AIM OF THE TASK: The listing, minus its pictures, is to be given again exactly.

DATA SHOWN:
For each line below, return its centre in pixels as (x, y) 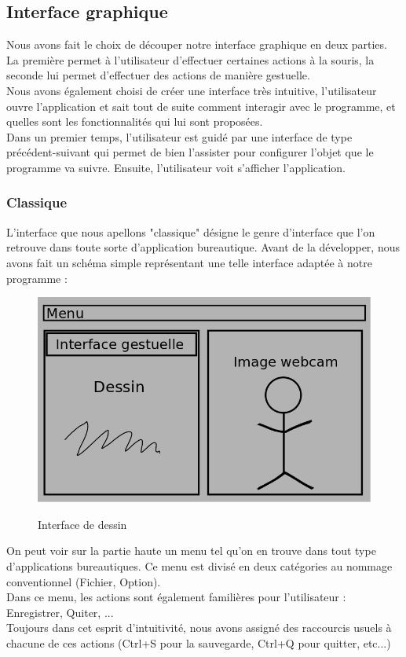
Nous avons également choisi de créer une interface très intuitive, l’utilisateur (192, 90)
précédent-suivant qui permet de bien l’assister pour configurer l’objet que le (190, 152)
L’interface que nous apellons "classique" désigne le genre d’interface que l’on (191, 231)
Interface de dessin (82, 524)
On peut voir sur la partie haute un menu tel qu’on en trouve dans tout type (191, 551)
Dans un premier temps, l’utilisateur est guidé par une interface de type (179, 136)
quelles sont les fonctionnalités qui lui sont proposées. (135, 121)
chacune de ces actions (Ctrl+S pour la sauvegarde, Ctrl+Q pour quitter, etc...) (199, 643)
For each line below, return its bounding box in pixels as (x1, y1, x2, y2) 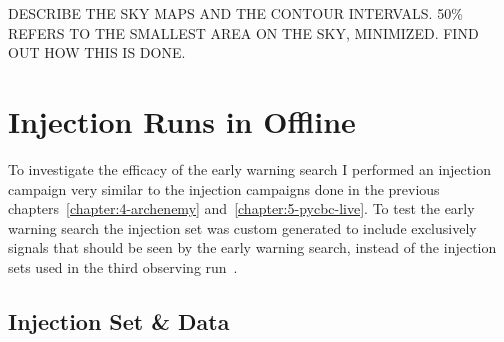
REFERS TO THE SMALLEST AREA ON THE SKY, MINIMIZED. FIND (8, 22, 479, 43)
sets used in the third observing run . (8, 256, 238, 277)
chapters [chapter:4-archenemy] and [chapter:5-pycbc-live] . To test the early (8, 198, 475, 219)
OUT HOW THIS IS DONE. (8, 42, 186, 63)
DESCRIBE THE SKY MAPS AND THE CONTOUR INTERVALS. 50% (8, 3, 463, 23)
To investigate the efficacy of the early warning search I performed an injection (8, 158, 491, 179)
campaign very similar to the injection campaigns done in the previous (8, 178, 440, 199)
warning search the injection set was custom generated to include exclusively (8, 217, 477, 238)
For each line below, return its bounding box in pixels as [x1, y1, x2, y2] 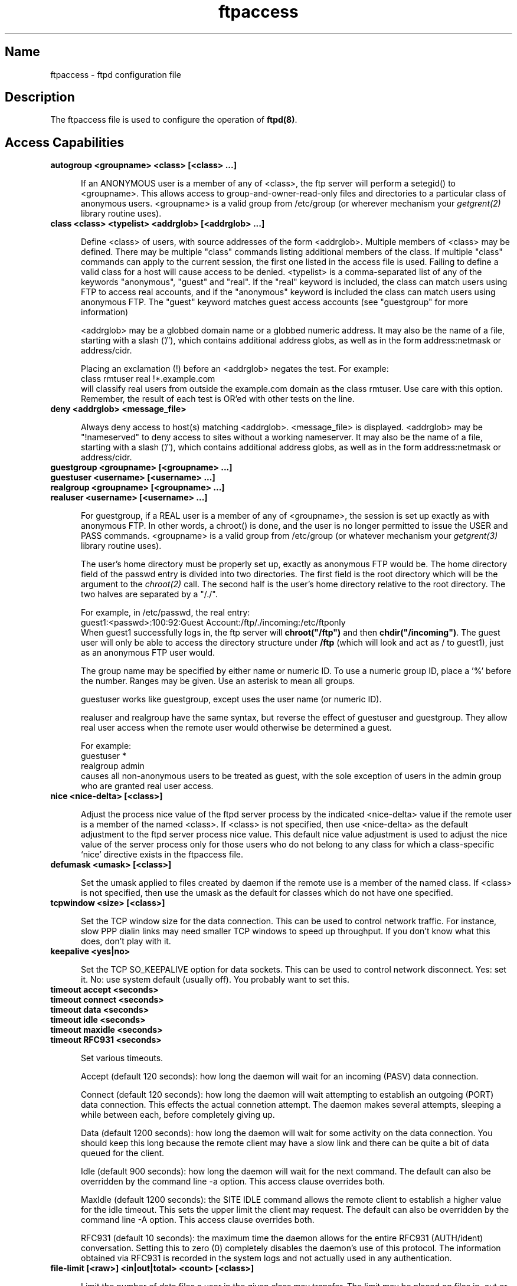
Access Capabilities [5, 135, 125, 150]
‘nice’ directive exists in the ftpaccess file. [81, 849, 244, 860]
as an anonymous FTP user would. [81, 647, 215, 658]
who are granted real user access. [81, 781, 214, 791]
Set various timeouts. [81, 1053, 163, 1064]
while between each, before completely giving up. [81, 1110, 275, 1120]
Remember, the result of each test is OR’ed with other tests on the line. [81, 394, 355, 404]
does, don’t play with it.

ANSWER BOX:
For each line below, return its centre in pixels as (x, y) 
Nous avons également choisi de créer une interface très intuitive, l’utilisateur (192, 90)
précédent-suivant qui permet de bien l’assister pour configurer l’objet que le (190, 152)
L’interface que nous apellons "classique" désigne le genre d’interface que l’on (191, 231)
Interface de dessin (82, 524)
On peut voir sur la partie haute un menu tel qu’on en trouve dans tout type (191, 551)
Dans un premier temps, l’utilisateur est guidé par une interface de type (179, 136)
quelles sont les fonctionnalités qui lui sont proposées. (135, 121)
chacune de ces actions (Ctrl+S pour la sauvegarde, Ctrl+Q pour quitter, etc...) (199, 643)
For each line below, return its bounding box in pixels as (x1, y1, x2, y2) 
REFERS TO THE SMALLEST AREA ON THE SKY, MINIMIZED. FIND (8, 22, 479, 43)
sets used in the third observing run . (8, 256, 238, 277)
chapters [chapter:4-archenemy] and [chapter:5-pycbc-live] . To test the early (8, 198, 475, 219)
OUT HOW THIS IS DONE. (8, 42, 186, 63)
DESCRIBE THE SKY MAPS AND THE CONTOUR INTERVALS. 50% (8, 3, 463, 23)
To investigate the efficacy of the early warning search I performed an injection (8, 158, 491, 179)
campaign very similar to the injection campaigns done in the previous (8, 178, 440, 199)
warning search the injection set was custom generated to include exclusively (8, 217, 477, 238)
For each line below, return its bounding box in pixels as [x1, y1, x2, y2] 
Access Capabilities [5, 135, 125, 150]
‘nice’ directive exists in the ftpaccess file. [81, 849, 244, 860]
as an anonymous FTP user would. [81, 647, 215, 658]
who are granted real user access. [81, 781, 214, 791]
Set various timeouts. [81, 1053, 163, 1064]
while between each, before completely giving up. [81, 1110, 275, 1120]
Remember, the result of each test is OR’ed with other tests on the line. [81, 394, 355, 404]
does, don’t play with it.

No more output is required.